The microcontroller at the heart of our architecture is the TMS320F28378D from Texas Instruments, boasting an impressive frequency management capability of up to 200 MHz. While this frequency range may seem excessive for the immediate task at hand, this deliberate choice is made to accommodate potential scalability and future enhancements, ensuring the system's adaptability.

To operate gate drivers, the TLP 258 is employed, featuring a maximum operating frequency of 28 kHz. This selection, in conjunction with the microcontroller's increased frequency, facilitates smooth operation and efficient control of the system. Different scenarios are explored under static and dynamic conditions, as showcased in Figures  and , demonstrating unit testing with continuous R and RL loads.

Figure 15. Voltage and current for constant R load.

Figure 15. Voltage and current for constant R load.

Figure 16. Voltage and current for constant RL load.

Figure 16. Voltage and current for constant RL load.

Dynamic situations, illustrated in Figure , simulate variations in the load, akin to a fan's capacity with regulation. The transition in load is clearly depicted, revealing a clean and glitch-free modulated signal as the resistor is adjusted in steps. This dynamic responsiveness underscores the effective functioning of the system.

Figure 17. Voltage and current for changing R load.

Figure 17. Voltage and current for changing R load.

Figure  further elucidates the impact of adjusting the control signal. A noticeable correlation emerges between the reduction in switching frequency, the stages created in voltage levels, and the subsequent decrease in voltage amplitude. This dynamic behaviour showcases the system's adaptability and response to varying control signals.
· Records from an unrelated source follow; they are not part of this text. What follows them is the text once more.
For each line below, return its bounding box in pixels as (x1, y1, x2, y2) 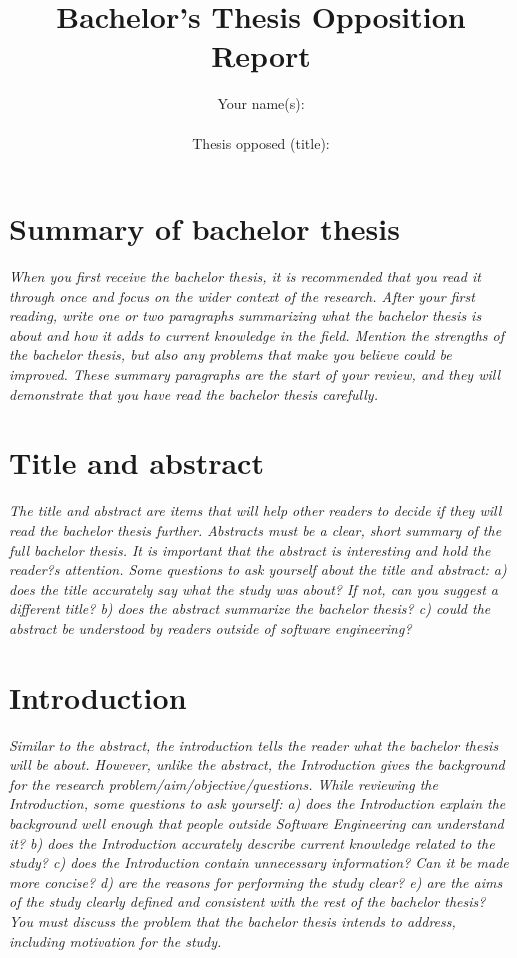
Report (211, 35, 311, 76)
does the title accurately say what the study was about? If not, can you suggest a (9, 578, 499, 599)
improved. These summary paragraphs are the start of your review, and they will (9, 364, 500, 384)
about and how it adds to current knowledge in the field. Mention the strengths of (9, 324, 505, 345)
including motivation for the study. (9, 930, 222, 951)
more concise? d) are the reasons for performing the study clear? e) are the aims (9, 871, 503, 892)
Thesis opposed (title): (192, 132, 330, 153)
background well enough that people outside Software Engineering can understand (9, 812, 504, 833)

Figure 18. Voltage and current for changing modulation index.

Figure 18. Voltage and current for changing modulation index.

To quantify the effectiveness of the converters, PLECS technology is employed, considering the values obtained under the experimental settings. The calculated performance is an impressive 97.8%, affirming the efficiency of the system in converting input to desired output.

6. Conclusion

This paper concludes that by utilizing four intelligence optimization techniques, this work addresses the harmonics reduction issue for cascaded H-bridge multilevel inverters. Two of these techniques were introduced intelligence optimization algorithms: SSA and MNSGA-II. A much more common algorithm, GA and PSO, is built for comparison. Mathematical scenarios were simulated on seven-level, eleven-level, and fifteen-level multilevel inverters. For modulation indices varying between 0.4 and 1, optimal switching orientations were computed and presented using all approaches. Harmonic distortion results are indeed computed and shown. Mathematical computations reveal that the SSA and MNSGA-II algorithms solve the harmonics removal issue just as well as the GA and PSO algorithms. MNSGA-II, on the other hand, produces higher reliable mathematical simulations having lower standard deviation than SSA. Furthermore, a MATLAB Simulink model using a 7-level cascaded H-bridge Multilevel inverter is created to validate the modelling findings and voltages produced utilizing nearly optimal switching orientations in two example situations demonstrated. Harmonic distortion estimates for these situations were also determined using the FFT Analytical Model. It was discovered that perhaps the calculated values produced utilizing modelled scenarios and the MATLAB Simulink models produce identical results with a 1 percentage difference. The work would be expanded in the future by integrating multilevel inverters having uneven DC supplies to represent PV systems with varying outputs. Furthermore, hybridization of optimization approaches would be introduced to increase efficiency further.

Disclosure statement

No potential conflict of interest was reported by the author(s).